Two summary judgments were entered on the same bail bond issued by North River Insurance Company and Bad Boys Bail Bonds (together North River or the surety) for Michael Peterson, a criminal defendant. (Pen. Code, §§ 1305-1308.) In its appeal, North River challenges the denial of its motion to set aside the second summary judgment, vacate the forfeiture, and exonerate the bond. The surety contends that the court never set aside the first summary judgment and hence the second summary judgment was void. We apply estoppel principles and affirm the order.

All further statutory references are to the Penal Code, unless otherwise noted.

FACTUAL AND PROCEDURAL BACKGROUND

1. North River issues the bond

On April 17, 2013, North River posted a $100,000 bail bond for Peterson. On March 3, 2014, the criminal court in Long Beach (the Long Beach court) declared bail forfeited because Peterson, charged with two counts of burglary, failed to appear in court. Notice of forfeiture was mailed on March 4, 2014, with the result that the appearance period was set to expire on September 5, 2014. (§ 1305, subd. (b)(1).)

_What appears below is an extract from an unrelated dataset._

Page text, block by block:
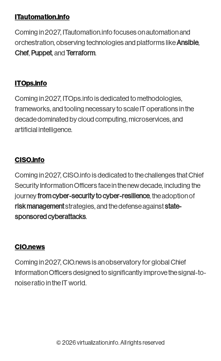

2. The two extensions of the appearance period

On September 5, 2014, North River moved the Long Beach court to extend the appearance period. (§ 1305.4.) On September 29, 2014, the court granted the motion and extended the period to March 5, 2015, just 24 days short of March 29, 2015, the maximum 180 days to which North River was entitled.

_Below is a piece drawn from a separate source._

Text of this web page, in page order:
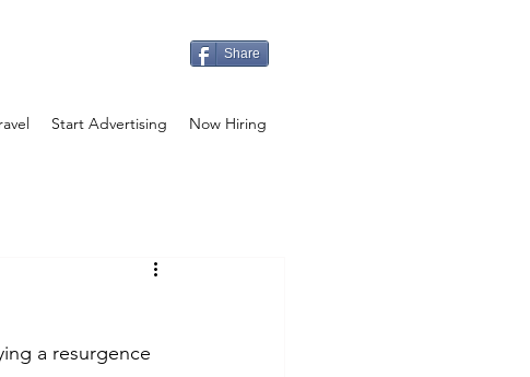
Share
Start Advertising Now Hiring
a resurgence

On March 6, 2015, North River moved the Long Beach court for a second 180-day extension (the second extension). The motion was untimely filed one day after the already-extended appearance period had elapsed. (§ 1305, subd. (j).)

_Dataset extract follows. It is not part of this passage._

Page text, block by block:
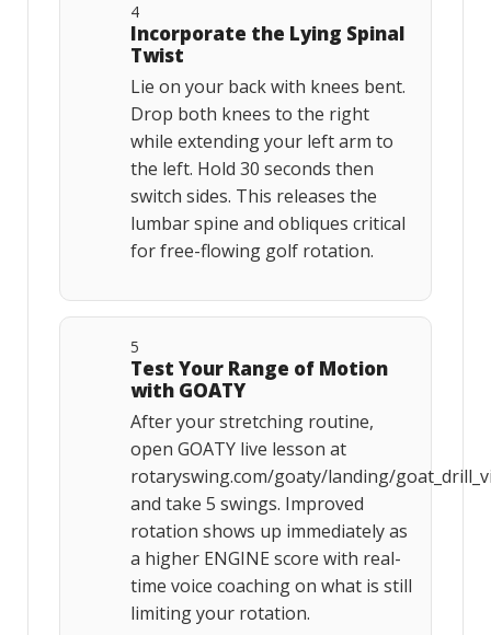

3. The first summary judgment

Meanwhile, Peterson did not return to custody by March 5, 2015, and so on March 16, 2015, Department 54 of the Criminal Court in Downtown Los Angeles (Department 54), which is the court that handles all of the bail summary judgments and post-summary judgment orders to show cause, entered summary judgment on the bail bond and mailed notice to North River that same day (the first summary judgment).

Back in the Long Beach court on April 3, 2015 on the second extension motion, the surety clarified that it wanted an extension of 180 days. North River asked for this time notwithstanding its motion was untimely filed and the total amount of appearance time to which it was entitled had already ended on March 29, 2015. The court granted the surety's second extension motion, purporting to extend the appearance period to September 30, 2015.

4. Department 54 mistakenly believes the first summary judgment was premature.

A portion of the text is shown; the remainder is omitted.